The study yields several results. First, gay workers and especially young gay workers face a higher unemployment risk than their heterosexual counterparts even after having controlled for many individual characteristics. All things being equal, their labor supply is also significantly lower than that of heterosexual men.

Secondarily, entering the labor market for gay men is more difficult than it is for other people. They face a higher search cost to find the good job, in addition to a wage penalty subsequently incurred. Moreover, to the extent that all gays are not identified as such by their employers, our results probably underestimate the unemployment rate penalty undergone by uncloseted gay workers.

The results obtained are consistent with what could have been expected from the previous studies about sexual orientation, hiring and unemployment. In particular, the lower probability of being employed for gay people than for heterosexuals is confirmed. We cannot exclude that this gap is driven by discrimination against gay people; however it is formally impossible to rule out the possibility to explain such a gap by differences between the individual preferences of gays and heterosexuals.

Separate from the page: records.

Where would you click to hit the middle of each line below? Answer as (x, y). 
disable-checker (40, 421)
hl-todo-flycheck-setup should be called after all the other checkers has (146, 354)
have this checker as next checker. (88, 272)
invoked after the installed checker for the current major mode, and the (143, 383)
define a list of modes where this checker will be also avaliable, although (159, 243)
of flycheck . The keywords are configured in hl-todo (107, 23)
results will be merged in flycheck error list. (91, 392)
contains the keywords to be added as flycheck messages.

This point is important when one thinks of this, from a policy perspective. For policy design, not only one needs to be able to identify whether or not the employment gap is due to discrimination practices, but - one step further - if one faces taste-based discrimination or statistical discrimination. If taste-based discrimination accounts for the bigger part of the employment rate gap between gay and heterosexual workers, antidiscrimination legislation is perhaps the only available response (see Drydakis (2014)).

The difficulty to capture the precise nature of the employment gap between gays and heterosexuals, which is inherent to the method used in this article, should probably lead to future research focusing on the precise identification of the origin of the difference in employment rates between homosexual and heterosexual people.